A BCFid object containing the requested FID

Raises:

ValueError – If num is out of range for this experiment.

is_multi_segment() bool

Indicate whether the FID files represent independent segments.

Returns:

True for LO_Scan, DR_Scan, and Peak_Up acquisitions, where each N.csv is an independent segment rather than a backup. False for Target_Shots, Target_Duration, and Forever, where 0.csv is the cumulative final FID and 1.csv, 2.csv, … are intermediate backups.

num_backups() int

Return the number of backup FIDs available.

Returns:

Number of intermediate backup FIDs available (len(fidparams) - 1 for single-segment acquisitions; 0 for multi-segment acquisitions, which do not have backups).

process_sideband(which: str = 'both', avg: str = 'harmonic', min_ft_offset: float = None, max_ft_offset: float = None, frame: int = 0, verbose: bool = False, freq_units: str = 'MHz', **proc_kwargs) tuple[numpy.ndarray, numpy.ndarray]

Performs sideband deconvolution on an LO Scan experiment

See Sideband Deconvolution for an explanation of the purpose of the algorithm. The arguments correspond to the options available in the Sideband Processing and FID processing menus in Blackchirp.

Parameters:
  • which – {‘both’, ‘upper’, ‘lower’} Sideband to use in deconvolution.

  • avg – {‘harmonic’, ‘geometric’} Whether to use a harmonic or geometric mean for overlapped segments.

  • min_ft_offset – Minimum offset frequency for sideband, in MHz. Value is relative to the Downconversion LO frequency. Defaults to 0.0 MHz.

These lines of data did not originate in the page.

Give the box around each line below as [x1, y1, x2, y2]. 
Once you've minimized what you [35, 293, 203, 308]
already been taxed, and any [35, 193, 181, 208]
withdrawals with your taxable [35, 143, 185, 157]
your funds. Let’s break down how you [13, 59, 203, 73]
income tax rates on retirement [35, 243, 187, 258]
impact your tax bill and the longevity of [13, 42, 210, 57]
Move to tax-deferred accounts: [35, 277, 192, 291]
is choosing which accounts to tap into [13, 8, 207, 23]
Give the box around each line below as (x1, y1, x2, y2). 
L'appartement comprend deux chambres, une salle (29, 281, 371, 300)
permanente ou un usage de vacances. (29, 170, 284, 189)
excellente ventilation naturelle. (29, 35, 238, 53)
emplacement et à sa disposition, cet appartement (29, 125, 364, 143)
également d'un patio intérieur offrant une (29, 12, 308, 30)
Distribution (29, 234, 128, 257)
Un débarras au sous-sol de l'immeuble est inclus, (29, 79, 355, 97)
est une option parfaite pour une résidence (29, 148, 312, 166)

  • max_ft_offset – Maximum offset frequency for sideband, in MHz. Value is relative to the Downconversion LO frequency. Defaults to the FT bandwidth.

  • frame – Frame number (indexed from 0). If negative, all frames will be averaged

  • verbose – If true, print a progress message during the deconvolution.

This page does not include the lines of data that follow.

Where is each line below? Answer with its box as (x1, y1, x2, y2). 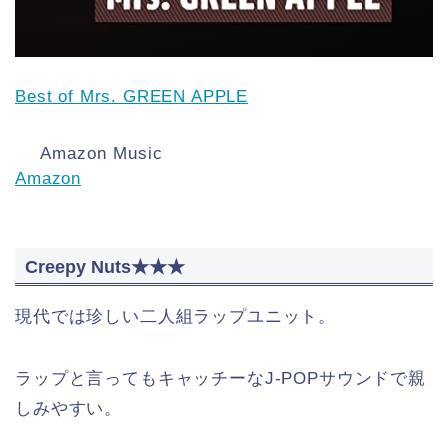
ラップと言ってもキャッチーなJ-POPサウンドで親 (15, 368, 426, 388)
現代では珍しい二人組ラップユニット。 (15, 306, 337, 326)
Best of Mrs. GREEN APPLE (15, 86, 249, 106)
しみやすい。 (15, 398, 123, 418)
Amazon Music (40, 143, 163, 163)
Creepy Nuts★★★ (25, 255, 185, 277)
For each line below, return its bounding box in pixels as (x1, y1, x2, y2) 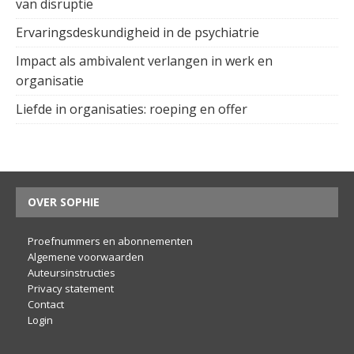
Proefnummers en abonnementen (28, 234, 193, 249)
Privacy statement (28, 281, 114, 296)
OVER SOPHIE (28, 194, 100, 210)
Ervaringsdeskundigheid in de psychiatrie (16, 24, 262, 42)
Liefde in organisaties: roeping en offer (16, 100, 250, 119)
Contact (28, 297, 64, 312)
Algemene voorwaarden (28, 250, 144, 265)
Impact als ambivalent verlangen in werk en (16, 52, 273, 70)

  • freq_units – Units for the returned frequency array. One of "Hz", "kHz", "MHz" (default), "GHz", "THz". min_ft_offset and max_ft_offset are always interpreted in MHz regardless of this choice.

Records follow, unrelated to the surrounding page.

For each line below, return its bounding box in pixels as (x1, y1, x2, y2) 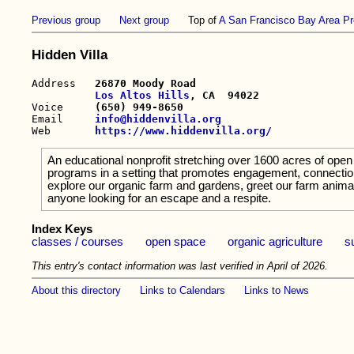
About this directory (32, 284, 122, 297)
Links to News (244, 284, 310, 297)
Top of (169, 14, 220, 26)
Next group (119, 14, 170, 26)
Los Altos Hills (95, 88, 190, 101)
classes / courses (32, 235, 124, 248)
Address (32, 77, 96, 89)
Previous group (32, 14, 101, 26)

  • **proc_kwargs – FID processing settings passed as **kwargs to BCFid.ft. A freq_units entry here is ignored — the deconvolution is computed in MHz and rescaled at the end via the explicit freq_units argument.

Returns:

Frequency (in freq_units) and intensity arrays for the processed spectrum.

Raises:

ValueError – If which is not one of 'both', 'upper', 'lower'; if avg is not 'harmonic' or 'geometric'; if min_ft_offset or max_ft_offset is non-positive; if freq_units is not a recognised frequency-unit string; or if any FID’s sideband value is unrecognised (propagated from BCFid.is_lower_sideband).